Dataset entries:

##############################

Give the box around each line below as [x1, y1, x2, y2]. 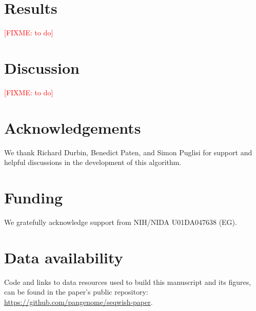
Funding [4, 186, 63, 208]
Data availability [4, 246, 123, 267]
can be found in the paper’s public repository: [4, 286, 148, 297]
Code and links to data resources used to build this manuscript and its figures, [4, 276, 251, 287]
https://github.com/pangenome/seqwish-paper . [4, 296, 153, 307]
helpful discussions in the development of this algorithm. [4, 157, 182, 168]
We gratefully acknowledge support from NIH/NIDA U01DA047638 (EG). [4, 216, 237, 227]
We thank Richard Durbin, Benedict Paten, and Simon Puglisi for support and [4, 147, 252, 157]

##############################

EXERCISE INSTRUCTIONS: Would you repeat, exactly and with nothing added, every line from the line containing "https://github.com/pangenome/seqwish-paper . [4, 296, 153, 307]" through the last line of the records above?

EXERCISE RESPONSE:
https://github.com/pangenome/seqwish-paper . [4, 296, 153, 307]
helpful discussions in the development of this algorithm. [4, 157, 182, 168]
We gratefully acknowledge support from NIH/NIDA U01DA047638 (EG). [4, 216, 237, 227]
We thank Richard Durbin, Benedict Paten, and Simon Puglisi for support and [4, 147, 252, 157]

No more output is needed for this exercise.